(DATASET RECORDS)

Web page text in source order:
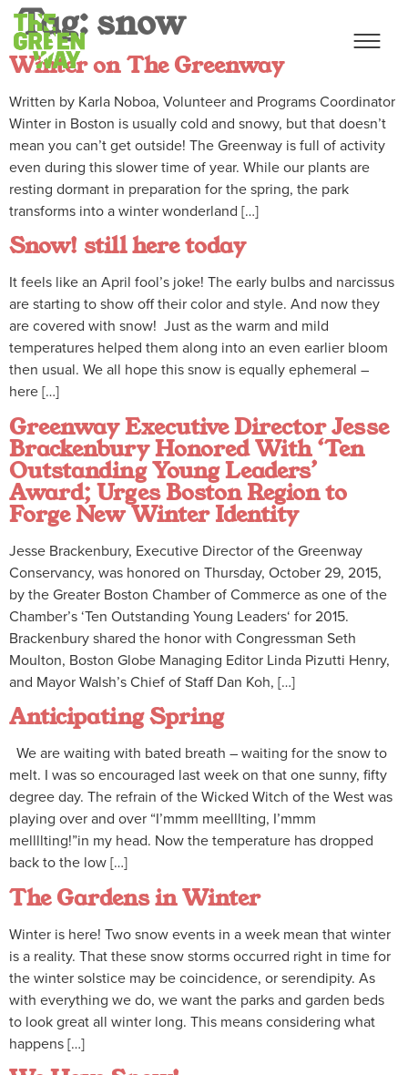
Tag:snow
Winter on The Greenway
Written by Karla Noboa, Volunteer and Programs Coordinator
Winter in Boston is usually cold and snowy, but that doesn’t
mean you can’t get outside! The Greenway is full of activity
even during this slower time of year. While our plants are
resting dormant in preparation for the spring, the park
transforms into a winter wonderland […]
Snow! still here today
It feels like an April fool’s joke! The early bulbs and narcissus
are starting to show off their color and style. And now they
are covered with snow! Just as the warm and mild
temperatures helped them along into an even earlier bloom
then usual. We all hope this snow is equally ephemeral –
here […]
Greenway Executive Director Jesse
Brackenbury Honored With ‘Ten
Outstanding Young Leaders’
Award; Urges Boston Region to
Forge New Winter Identity
Jesse Brackenbury, Executive Director of the Greenway
Conservancy, was honored on Thursday, October 29, 2015,
by the Greater Boston Chamber of Commerce as one of the
Chamber’s ‘Ten Outstanding Young Leaders‘ for 2015.
Brackenbury shared the honor with Congressman Seth
Moulton, Boston Globe Managing Editor Linda Pizutti Henry,
and Mayor Walsh’s Chief of Staff Dan Koh, […]
Anticipating Spring
We are waiting with bated breath – waiting for the snow to
melt. I was so encouraged last week on that one sunny, fifty
degree day. The refrain of the Wicked Witch of the West was
playing over and over “I’mmm meelllting, I’mmm
mellllting!”in my head. Now the temperature has dropped
back to the low […]
The Gardens in Winter
Winter is here! Two snow events in a week mean that winter
is a reality. That these snow storms occurred right in time for
the winter solstice may be coincidence, or serendipity. As
with everything we do, we want the parks and garden beds
to look great all winter long. This means considering what
happens […]

(End DATASET RECORDS)

- WHAT TO PRODUCE:
Go to the line with "Award; Urges Boston Region to" in the entries above and repeat every line from there through the line with "Chamber’s ‘Ten Outstanding", exactly and with no other text.

- COMPLETED TASK:
Award; Urges Boston Region to
Forge New Winter Identity
Jesse Brackenbury, Executive Director of the Greenway
Conservancy, was honored on Thursday, October 29, 2015,
by the Greater Boston Chamber of Commerce as one of the
Chamber’s ‘Ten Outstanding Young Leaders‘ for 2015.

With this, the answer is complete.